Ne pouvant résister à la tentation de la sentir contre lui, ses lèvres se rapprochèrent lentement des siennes alors que les voiles surmontant les miroirs de son âme se scellaient enfin un moment. Le jeune homme hésita à quelques millimètres de distance, sachant son acte malhonnête. Profiter de son impuissance actuelle aurait été déloyal. Mais tel un cleptomane sous le couvert de la lune, l'homme ne sut s'empêcher de lui voler un baiser. Son cœur implosa au doux contact de sa bouche retrouvée. Un courant électrique parcourra l'entièreté de son corps, alimentant son organe cardiaque qui frôla la surchauffe. Son esprit se vida complètement, la moindre de ces noires pensées aspirée entre ces lèvres chaleureuses. Yoongi se sentait bien là, tout de suite. L'espace d'une seconde, ce dernier put se vanter d'avoir tromper le temps. Il savoura ainsi l'éternité avant de permettre à l'horloge de reprendre sa course en s'éloignant. Son regard s'attarda sur elle une dernière fois avant qu'il ne se redressât complètement. Le sol froid contre la plante de ses pieds lui fit recroqueviller les orteils tandis que l'arrière de sa main frottait d'un geste las ses yeux fatigués. Un bâillement lui échappa qu'il ne prit pas même la peine de dissimuler. Prêt à quitter la pièce, Yoongi n'eut l'occasion d'accomplir sa volonté puisque des bras vinrent encercler sa taille, le faisant sursauter. Le veilleur devait vraiment être éreinté pour n'avoir perçut le froissement des draps signifiant le réveil de sa femme. La honte lui serra la gorge, était-elle déjà éveillée lorsqu'il l'avait embrassé ?
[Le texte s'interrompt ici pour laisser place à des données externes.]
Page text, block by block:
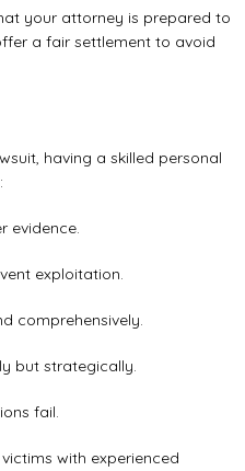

« Où est-ce que tu vas comme ça un sam'di matin... Tu veux pas rester un peu plus longtemps au lit avec moi ?... »

La voix encore endormie de Yunhee lui arracha un frisson, tout comme les nombreux baisers qu'elle déposa ensuite le long de son omoplate. La chaleur de son étreinte le fit doucement succomber, jusqu'à l'en étouffer. Le jeune homme s'en dégagea d'un mouvement un peu trop brusque pour finalement se mettre sur pieds, son dos endolori par la mauvaise nuit qu'il venait de passer lui criant gare. Le muscle le maintenant en vie battait trop fort, regrettant déjà ce qu'il s'apprêtait à faire.